* _What to work on_
Nothing but an exact repeat of the data, with pictures removed, belongs in the answer.

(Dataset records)
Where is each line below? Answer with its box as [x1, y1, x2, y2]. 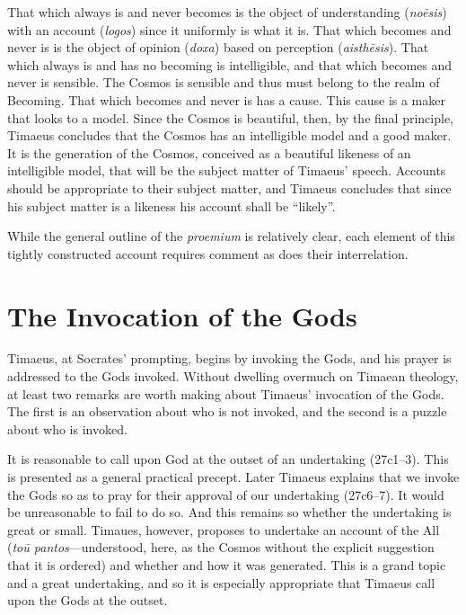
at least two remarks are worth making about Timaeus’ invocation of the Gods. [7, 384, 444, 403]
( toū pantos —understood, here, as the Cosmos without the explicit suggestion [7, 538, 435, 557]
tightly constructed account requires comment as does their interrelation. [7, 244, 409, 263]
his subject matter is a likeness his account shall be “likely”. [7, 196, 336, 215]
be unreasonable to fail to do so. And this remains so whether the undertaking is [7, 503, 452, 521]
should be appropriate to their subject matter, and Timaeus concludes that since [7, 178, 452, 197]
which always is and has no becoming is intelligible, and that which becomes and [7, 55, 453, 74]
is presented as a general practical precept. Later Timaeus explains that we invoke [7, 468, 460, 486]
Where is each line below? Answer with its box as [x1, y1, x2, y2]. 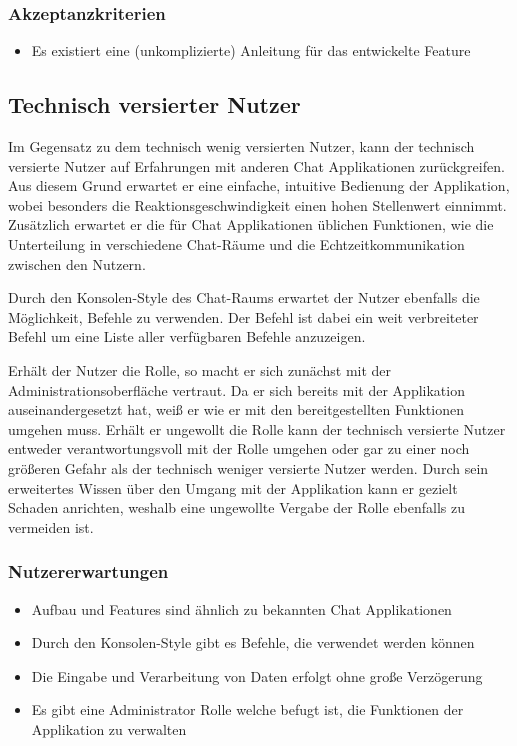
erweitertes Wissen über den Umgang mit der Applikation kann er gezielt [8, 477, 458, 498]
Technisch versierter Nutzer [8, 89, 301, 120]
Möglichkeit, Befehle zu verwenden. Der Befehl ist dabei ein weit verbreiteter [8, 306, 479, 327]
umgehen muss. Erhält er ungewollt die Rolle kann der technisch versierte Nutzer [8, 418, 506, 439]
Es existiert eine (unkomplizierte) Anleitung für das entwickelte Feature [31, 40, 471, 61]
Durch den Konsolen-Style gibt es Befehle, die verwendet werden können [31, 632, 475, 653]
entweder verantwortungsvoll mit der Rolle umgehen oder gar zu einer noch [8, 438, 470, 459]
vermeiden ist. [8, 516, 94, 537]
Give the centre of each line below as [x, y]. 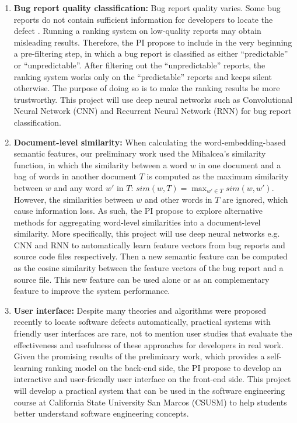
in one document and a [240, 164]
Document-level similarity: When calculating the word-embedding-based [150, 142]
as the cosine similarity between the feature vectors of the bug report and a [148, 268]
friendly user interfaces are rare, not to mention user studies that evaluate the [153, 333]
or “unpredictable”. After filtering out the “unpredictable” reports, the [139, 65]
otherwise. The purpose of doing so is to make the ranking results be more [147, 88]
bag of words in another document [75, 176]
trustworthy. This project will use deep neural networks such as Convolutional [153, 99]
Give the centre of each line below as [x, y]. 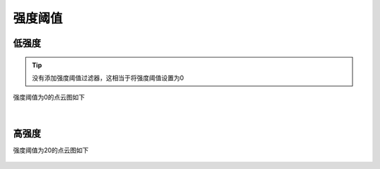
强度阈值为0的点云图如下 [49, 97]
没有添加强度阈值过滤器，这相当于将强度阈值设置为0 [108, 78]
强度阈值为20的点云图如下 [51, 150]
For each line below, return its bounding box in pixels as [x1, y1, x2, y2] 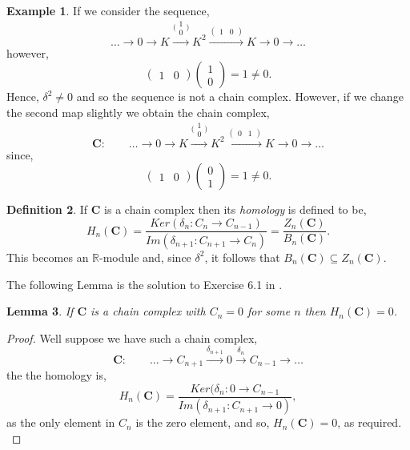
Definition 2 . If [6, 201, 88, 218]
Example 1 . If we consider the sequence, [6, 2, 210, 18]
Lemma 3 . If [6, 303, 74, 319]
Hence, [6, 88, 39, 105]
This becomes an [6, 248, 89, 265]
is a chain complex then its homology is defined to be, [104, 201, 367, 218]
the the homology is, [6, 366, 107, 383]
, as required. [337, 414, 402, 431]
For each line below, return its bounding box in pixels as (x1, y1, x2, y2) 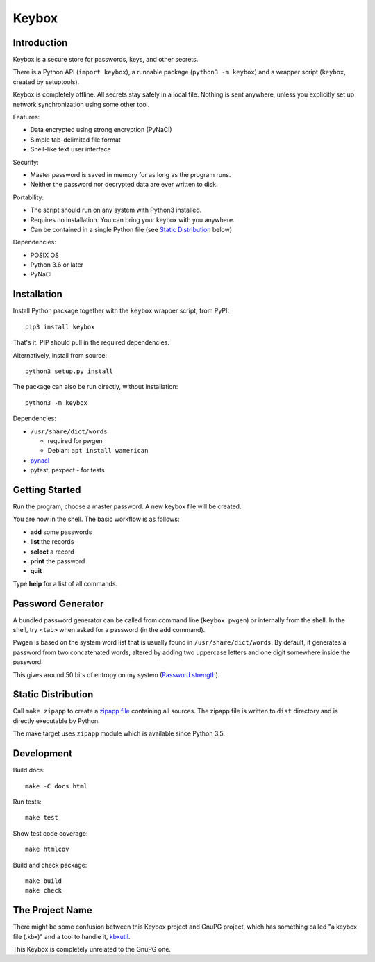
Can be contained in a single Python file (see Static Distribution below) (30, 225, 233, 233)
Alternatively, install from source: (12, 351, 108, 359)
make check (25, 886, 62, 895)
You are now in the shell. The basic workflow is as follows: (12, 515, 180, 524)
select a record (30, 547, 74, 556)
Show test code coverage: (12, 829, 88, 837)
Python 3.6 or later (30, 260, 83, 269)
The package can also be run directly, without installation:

* _Solution to this exercise_
Where is each line below? Answer with its box as [x1, y1, x2, y2]. 
at least two remarks are worth making about Timaeus’ invocation of the Gods. [7, 384, 444, 403]
( toū pantos —understood, here, as the Cosmos without the explicit suggestion [7, 538, 435, 557]
tightly constructed account requires comment as does their interrelation. [7, 244, 409, 263]
his subject matter is a likeness his account shall be “likely”. [7, 196, 336, 215]
be unreasonable to fail to do so. And this remains so whether the undertaking is [7, 503, 452, 521]
should be appropriate to their subject matter, and Timaeus concludes that since [7, 178, 452, 197]
which always is and has no becoming is intelligible, and that which becomes and [7, 55, 453, 74]
is presented as a general practical precept. Later Timaeus explains that we invoke [7, 468, 460, 486]
Where is each line below? Answer with its box as [x1, y1, x2, y2]. 
erweitertes Wissen über den Umgang mit der Applikation kann er gezielt [8, 477, 458, 498]
Technisch versierter Nutzer [8, 89, 301, 120]
Möglichkeit, Befehle zu verwenden. Der Befehl ist dabei ein weit verbreiteter [8, 306, 479, 327]
umgehen muss. Erhält er ungewollt die Rolle kann der technisch versierte Nutzer [8, 418, 506, 439]
Es existiert eine (unkomplizierte) Anleitung für das entwickelte Feature [31, 40, 471, 61]
Durch den Konsolen-Style gibt es Befehle, die verwendet werden können [31, 632, 475, 653]
entweder verantwortungsvoll mit der Rolle umgehen oder gar zu einer noch [8, 438, 470, 459]
vermeiden ist. [8, 516, 94, 537]
Give the centre of each line below as [x, y]. 
in one document and a [240, 164]
Document-level similarity: When calculating the word-embedding-based [150, 142]
as the cosine similarity between the feature vectors of the bug report and a [148, 268]
friendly user interfaces are rare, not to mention user studies that evaluate the [153, 333]
or “unpredictable”. After filtering out the “unpredictable” reports, the [139, 65]
otherwise. The purpose of doing so is to make the ranking results be more [147, 88]
bag of words in another document [75, 176]
trustworthy. This project will use deep neural networks such as Convolutional [153, 99]
Give the centre of each line below as [x, y]. 
强度阈值为0的点云图如下 [49, 97]
没有添加强度阈值过滤器，这相当于将强度阈值设置为0 [108, 78]
强度阈值为20的点云图如下 [51, 150]
For each line below, return its bounding box in pixels as [x1, y1, x2, y2] 
Definition 2 . If [6, 201, 88, 218]
Example 1 . If we consider the sequence, [6, 2, 210, 18]
Lemma 3 . If [6, 303, 74, 319]
Hence, [6, 88, 39, 105]
This becomes an [6, 248, 89, 265]
is a chain complex then its homology is defined to be, [104, 201, 367, 218]
the the homology is, [6, 366, 107, 383]
, as required. [337, 414, 402, 431]
For each line below, return its bounding box in pixels as (x1, y1, x2, y2) 
Can be contained in a single Python file (see Static Distribution below) (30, 225, 233, 233)
Alternatively, install from source: (12, 351, 108, 359)
make check (25, 886, 62, 895)
You are now in the shell. The basic workflow is as follows: (12, 515, 180, 524)
select a record (30, 547, 74, 556)
Show test code coverage: (12, 829, 88, 837)
Python 3.6 or later (30, 260, 83, 269)
The package can also be run directly, without installation:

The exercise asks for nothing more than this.